渦もかき消す勢いで次々と大きな船が突破していく。
「それにしても、隣の船と離れ過ぎじゃないの?あんなに離れてたら何かあった時に駆けつけられないような気が……」
ずっと海を見ていたエイダが素朴な疑問を口にする。
テンペストの知る艦隊の陣形に比べれば相当コンパクトなのだが、数キロ程度離れているというのがすごく不思議らしい。
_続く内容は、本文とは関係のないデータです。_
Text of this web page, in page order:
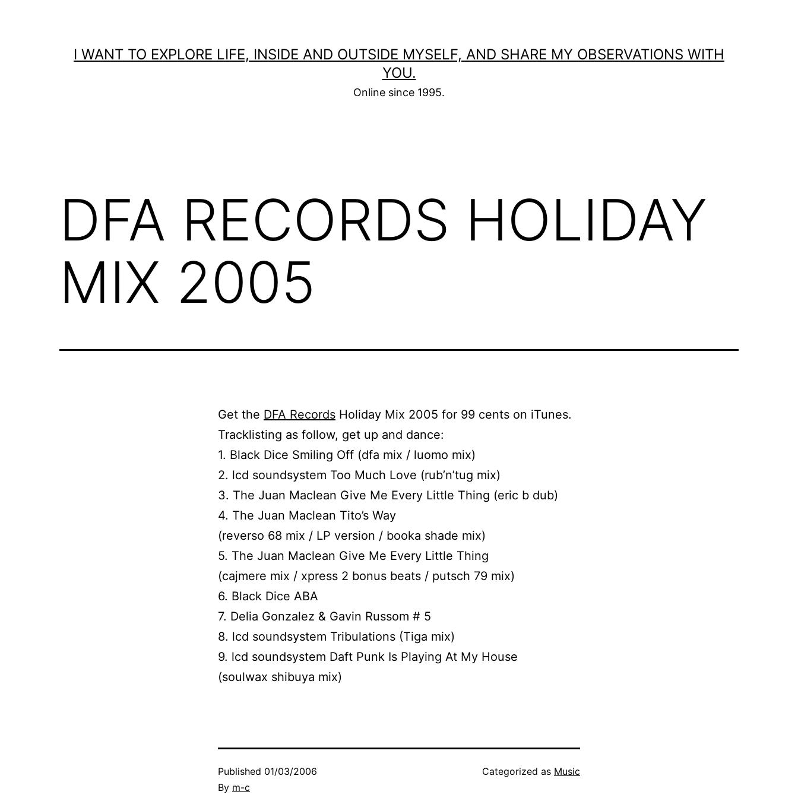
I WANT TO EXPLORE LIFE, INSIDE AND OUTSIDE MYSELF, AND SHARE MY OBSERVATIONS WITH
YOU.
Online since 1995.
DFA RECORDS HOLIDAY
MIX 2005
Get the DFA Records Holiday Mix 2005 for 99 cents on iTunes.
Tracklisting as follow, get up and dance:
1. Black Dice Smiling Off (dfa mix / luomo mix)
2. lcd soundsystem Too Much Love (rub’n’tug mix)
3. The Juan Maclean Give Me Every Little Thing (eric b dub)
4. The Juan Maclean Tito’s Way
(reverso 68 mix / LP version / booka shade mix)
5. The Juan Maclean Give Me Every Little Thing
(cajmere mix / xpress 2 bonus beats / putsch 79 mix)
6. Black Dice ABA
7. Delia Gonzalez & Gavin Russom # 5
8. lcd soundsystem Tribulations (Tiga mix)
9. lcd soundsystem Daft Punk Is Playing At My House
(soulwax shibuya mix)
Published 01/03/2006
By m-c
Categorized as Music

それぞれが長距離射程の大砲を装備し、船速の速い船だ。
ある程度離れていないと危険だし、索敵するにも離れていればそれなりに広範囲を見ることが出来る。
とは言え、この海には真下から突然出てきて襲ってくるような魔物も居るので、距離を開けすぎて各個撃破などされても怖いために少し間隔を狭めている程度だ。
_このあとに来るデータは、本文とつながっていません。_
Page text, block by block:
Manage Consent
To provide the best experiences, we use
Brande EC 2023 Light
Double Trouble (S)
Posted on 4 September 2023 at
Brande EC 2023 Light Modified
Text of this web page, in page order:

当然リヴァイアサンとバハムートのソナー、そして魔法による気配感知などを併用して二重にチェックしている。
しばらくは少し波が荒れているとはいえ特に問題のない船旅が続いた。
□□□□□□
3日目。
嵐が来た。以前のような激しさではないが、それなりに海が荒れている。
船内はそこまで揺れないまでも、やはり船酔いだけは避けられなかったようだ。
今回は特にエイダが酷い。
既にぐったりしたエイダは部屋へと運ばれていき、今は横になっているそうだ。
こういう時は大体眠っておけば間違いない。
「僕は……そこまででもないかな?」
「私達もそこまででは……。あれに比べたらというのもありますが、今回は前方が見えるからでしょうか。少し心構えが出来ますね」
「ああ、そうか。前から波が来てたりするのが見えるから構えられるんだ」
船の前方が見える位置にある部屋は少ないが、テンペスト達の部屋は基本的にそちらに面している。
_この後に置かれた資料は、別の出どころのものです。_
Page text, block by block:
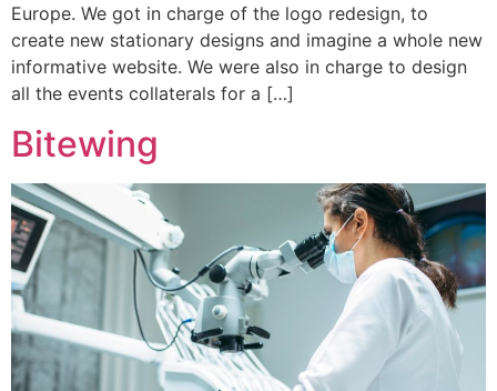
Europe. We got in charge of the logo redesign, to
create new stationary designs and imagine a whole new
informative website. We were also in charge to design
all the events collaterals for a […]
Bitewing

進行方向が見えていればある程度は予測できるために楽になるのだ。
手元を見ているのが一番危険だ。
「皆も大丈夫かな?」
「それぞれ部屋に帰って居ますが、大丈夫でしょう。以前と違って昼間ですし波もあのときほど酷くはありません。ただまあ、……ニーナ、メイ、動いて壊れそうなものは全て固定するか箱に入れてあるかどうかチェックを」
「はい、畏まりました」
雨脚が強まり雨が甲板を叩きつける。
昼間なのに段々と薄暗くなっていき、外の景色はどんよりと鈍色となった。
どうせ敵も居ないので明かりをつけて室内でゆったりと過ごすことにする。
と言ってもすることは殆ど無いのでニールと一緒にベッドに座って話をするくらいだ。
この船に関してや、異変が起きるのを食い止めた後はどうするのか……。
「……特に考えていませんが、恐らく普通の生活に戻ると思います」
「んーそれもそうなんだけど、ほら、テンペスト達はこの為にここに来た感じじゃない?目的は達成して世界は救われて……とても凄い功績を残すんだよ。普通の生活と言っても難しいかもね」
「それはニールも同じです。あなたは私とともに暮らすのですから……そういう露払いはお任せしましょう」
「うぐ……難しい……けどまぁ、頑張るよ。テンペストの夫として、テンペストのことも守らなきゃね!」
「ええ。その通りです」
胸を張って見せるニールだが、その姿は無理な約束をする子供そのものだ。
傍から見れば微笑ましいのだが。
異変を解決した後……といっても、貴族としての地位を手に入れたテンペスト達は普通にハイランドを支える国民として暮らすことになるだろう。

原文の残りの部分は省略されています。